- **Work instructions**:
Produce a verbatim copy of the lines from the one holding "unspecified. (15, 136, 51, 147)" through the last line of the listing, and nothing else.

- **Task material**:

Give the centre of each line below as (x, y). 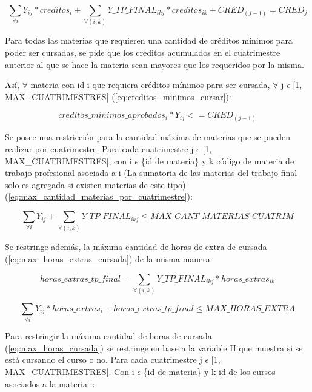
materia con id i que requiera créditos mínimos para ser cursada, (150, 85)
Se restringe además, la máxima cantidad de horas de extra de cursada (136, 247)
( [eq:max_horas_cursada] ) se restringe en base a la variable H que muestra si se (154, 347)
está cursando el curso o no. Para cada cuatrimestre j (104, 360)
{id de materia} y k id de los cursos (209, 371)
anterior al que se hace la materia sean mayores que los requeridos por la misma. (154, 64)
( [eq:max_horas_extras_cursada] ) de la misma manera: (109, 258)
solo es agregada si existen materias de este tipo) (95, 184)
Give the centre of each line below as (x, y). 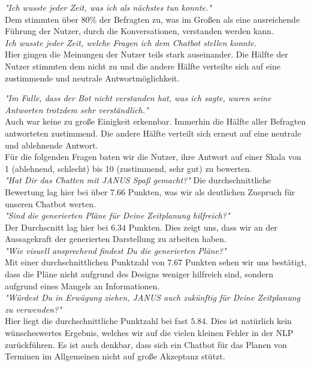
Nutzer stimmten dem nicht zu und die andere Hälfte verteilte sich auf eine (143, 66)
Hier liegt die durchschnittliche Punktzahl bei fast (96, 321)
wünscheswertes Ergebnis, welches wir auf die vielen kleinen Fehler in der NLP (149, 333)
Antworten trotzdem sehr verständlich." (77, 109)
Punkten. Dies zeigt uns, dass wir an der (203, 227)
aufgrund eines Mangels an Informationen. (82, 285)
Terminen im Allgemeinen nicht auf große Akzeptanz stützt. (115, 356)
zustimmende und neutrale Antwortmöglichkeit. (92, 78)
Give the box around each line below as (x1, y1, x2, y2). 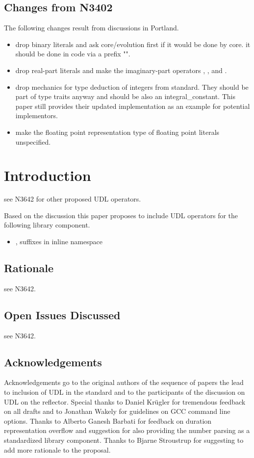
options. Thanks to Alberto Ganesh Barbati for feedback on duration (4, 415, 212, 426)
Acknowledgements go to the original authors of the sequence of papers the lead (4, 377, 244, 387)
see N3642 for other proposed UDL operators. (4, 194, 141, 204)
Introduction (4, 165, 91, 185)
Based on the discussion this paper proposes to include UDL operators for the (4, 210, 238, 220)
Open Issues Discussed (4, 307, 121, 322)
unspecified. (15, 136, 51, 147)
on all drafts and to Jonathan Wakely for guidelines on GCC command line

- **The completed task**:
unspecified. (15, 136, 51, 147)
on all drafts and to Jonathan Wakely for guidelines on GCC command line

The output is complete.